_EXERCISE:_ Please filter the listing below and copy out the lines that hold "SQLite".

◆ ◆ ◆ ◆

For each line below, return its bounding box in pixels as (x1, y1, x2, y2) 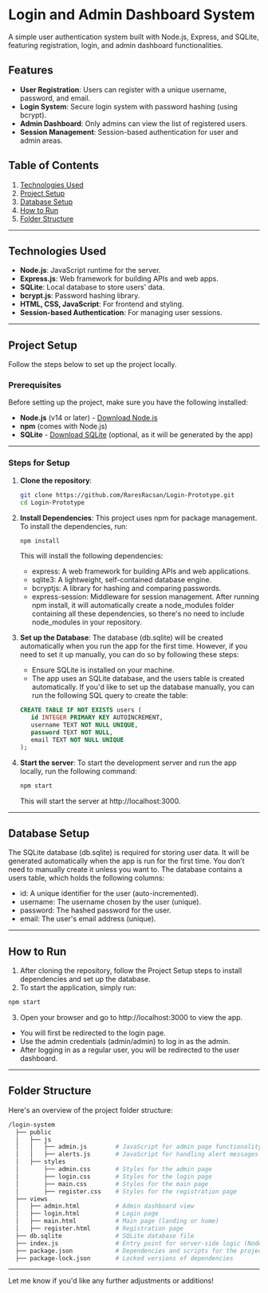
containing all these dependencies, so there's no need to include (31, 609, 245, 619)
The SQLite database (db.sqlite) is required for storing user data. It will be (8, 848, 250, 857)
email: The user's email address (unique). (19, 914, 156, 924)
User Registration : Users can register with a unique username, (19, 85, 227, 94)
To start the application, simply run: (19, 983, 137, 992)
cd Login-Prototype (19, 499, 85, 507)
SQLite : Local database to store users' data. (19, 282, 165, 292)
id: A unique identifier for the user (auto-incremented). (19, 889, 199, 898)
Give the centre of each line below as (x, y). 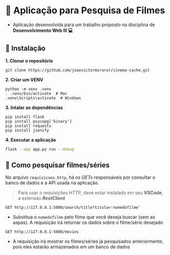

◆ ◆ ◆ ◆

_ANSWER TO THE EXERCISE:_
The SQLite database (db.sqlite) is required for storing user data. It will be (8, 848, 250, 857)
SQLite : Local database to store users' data. (19, 282, 165, 292)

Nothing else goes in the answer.